Your job is to give again, exactly and with no additions, the lines in the records below from the one with "shared library. (9, 163, 39, 169)" through the one with "y1, x2, y2].", both included. Omit the pictures.

╔══

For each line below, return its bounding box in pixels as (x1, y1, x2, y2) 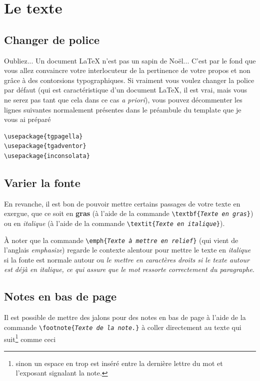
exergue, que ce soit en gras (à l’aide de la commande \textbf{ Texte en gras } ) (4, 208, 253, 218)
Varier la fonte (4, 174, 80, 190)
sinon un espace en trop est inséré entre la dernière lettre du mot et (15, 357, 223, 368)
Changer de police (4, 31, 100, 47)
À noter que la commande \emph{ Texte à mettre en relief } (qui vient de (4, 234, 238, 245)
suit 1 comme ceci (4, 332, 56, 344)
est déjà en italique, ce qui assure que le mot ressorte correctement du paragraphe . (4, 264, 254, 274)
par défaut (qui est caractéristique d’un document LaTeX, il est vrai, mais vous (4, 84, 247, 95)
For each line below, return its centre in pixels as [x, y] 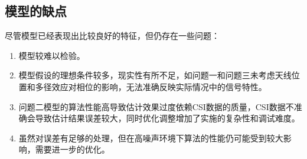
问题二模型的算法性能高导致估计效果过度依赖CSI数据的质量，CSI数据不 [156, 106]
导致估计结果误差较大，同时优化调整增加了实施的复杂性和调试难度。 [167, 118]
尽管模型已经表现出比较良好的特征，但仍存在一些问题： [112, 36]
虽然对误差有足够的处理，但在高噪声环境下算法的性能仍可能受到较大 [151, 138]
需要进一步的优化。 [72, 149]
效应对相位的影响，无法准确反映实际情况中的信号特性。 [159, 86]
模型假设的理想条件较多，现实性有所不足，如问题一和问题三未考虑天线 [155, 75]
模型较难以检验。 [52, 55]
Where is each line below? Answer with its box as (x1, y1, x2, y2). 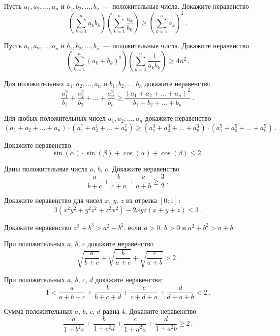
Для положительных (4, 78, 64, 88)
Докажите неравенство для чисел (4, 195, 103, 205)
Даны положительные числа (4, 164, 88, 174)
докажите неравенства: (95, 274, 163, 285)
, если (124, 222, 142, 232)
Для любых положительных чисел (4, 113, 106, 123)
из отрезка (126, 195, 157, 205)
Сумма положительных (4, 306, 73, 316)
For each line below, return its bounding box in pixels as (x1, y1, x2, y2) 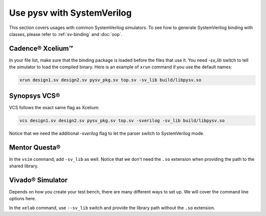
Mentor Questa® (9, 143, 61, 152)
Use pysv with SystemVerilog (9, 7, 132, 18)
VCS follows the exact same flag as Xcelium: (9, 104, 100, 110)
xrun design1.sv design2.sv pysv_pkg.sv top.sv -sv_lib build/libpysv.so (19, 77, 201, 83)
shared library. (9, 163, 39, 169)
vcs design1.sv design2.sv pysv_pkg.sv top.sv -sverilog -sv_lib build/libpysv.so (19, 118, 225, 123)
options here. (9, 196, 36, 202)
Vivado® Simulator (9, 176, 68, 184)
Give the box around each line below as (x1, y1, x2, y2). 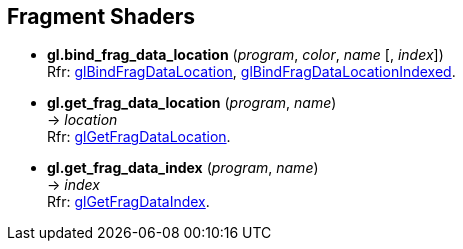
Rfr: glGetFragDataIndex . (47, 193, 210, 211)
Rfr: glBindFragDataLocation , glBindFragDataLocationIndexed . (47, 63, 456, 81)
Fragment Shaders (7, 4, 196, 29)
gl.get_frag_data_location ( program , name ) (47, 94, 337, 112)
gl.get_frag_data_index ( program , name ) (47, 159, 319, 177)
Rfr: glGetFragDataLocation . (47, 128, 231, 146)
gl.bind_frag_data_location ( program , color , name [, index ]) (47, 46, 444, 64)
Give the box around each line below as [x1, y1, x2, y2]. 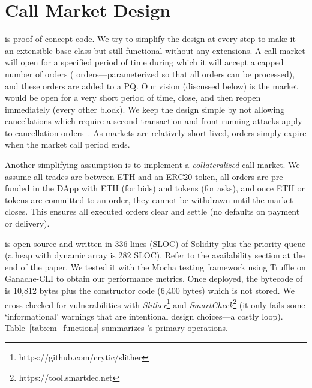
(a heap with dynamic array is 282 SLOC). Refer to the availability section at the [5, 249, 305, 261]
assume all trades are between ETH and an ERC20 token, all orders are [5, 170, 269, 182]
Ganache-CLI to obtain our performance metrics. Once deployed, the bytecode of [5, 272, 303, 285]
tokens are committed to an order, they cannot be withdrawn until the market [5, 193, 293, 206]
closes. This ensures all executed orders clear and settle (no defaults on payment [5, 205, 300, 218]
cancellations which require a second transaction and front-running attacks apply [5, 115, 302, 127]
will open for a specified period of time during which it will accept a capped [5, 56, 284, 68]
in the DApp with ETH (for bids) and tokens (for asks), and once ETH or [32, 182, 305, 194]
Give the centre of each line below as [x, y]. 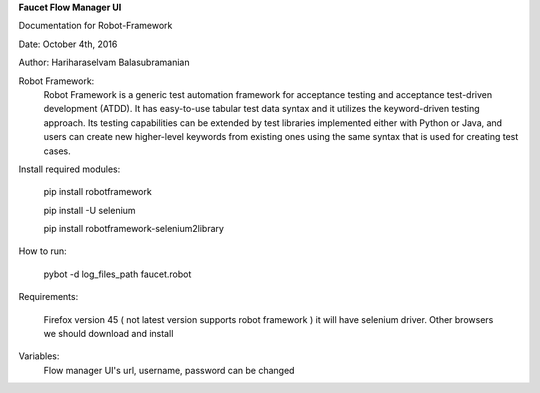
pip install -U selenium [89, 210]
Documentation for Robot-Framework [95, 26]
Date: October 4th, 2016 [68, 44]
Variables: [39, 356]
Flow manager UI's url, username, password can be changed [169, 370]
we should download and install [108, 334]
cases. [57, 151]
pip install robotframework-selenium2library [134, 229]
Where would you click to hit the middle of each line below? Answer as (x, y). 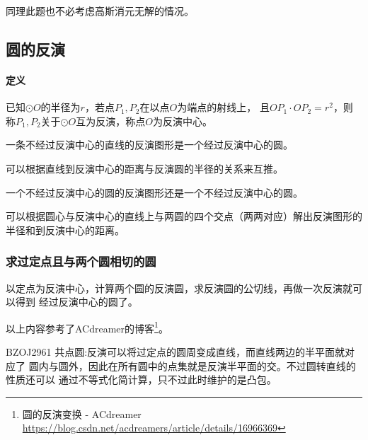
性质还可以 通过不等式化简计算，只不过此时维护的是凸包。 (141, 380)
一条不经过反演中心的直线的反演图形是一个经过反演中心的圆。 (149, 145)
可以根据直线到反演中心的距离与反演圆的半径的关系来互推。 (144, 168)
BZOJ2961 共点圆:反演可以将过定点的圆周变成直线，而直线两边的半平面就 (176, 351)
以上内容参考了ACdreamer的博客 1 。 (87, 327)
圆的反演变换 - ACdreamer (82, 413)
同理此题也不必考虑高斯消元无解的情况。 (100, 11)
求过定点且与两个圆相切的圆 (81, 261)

╚══

● **TASK OUTPUT**:
shared library. (9, 163, 39, 169)
vcs design1.sv design2.sv pysv_pkg.sv top.sv -sverilog -sv_lib build/libpysv.so (19, 118, 225, 123)
options here. (9, 196, 36, 202)
Vivado® Simulator (9, 176, 68, 184)
Give the box around each line below as (x1, y1, x2, y2). 
Rfr: glGetFragDataIndex . (47, 193, 210, 211)
Rfr: glBindFragDataLocation , glBindFragDataLocationIndexed . (47, 63, 456, 81)
Fragment Shaders (7, 4, 196, 29)
gl.get_frag_data_location ( program , name ) (47, 94, 337, 112)
gl.get_frag_data_index ( program , name ) (47, 159, 319, 177)
Rfr: glGetFragDataLocation . (47, 128, 231, 146)
gl.bind_frag_data_location ( program , color , name [, index ]) (47, 46, 444, 64)
Give the box around each line below as [x1, y1, x2, y2]. 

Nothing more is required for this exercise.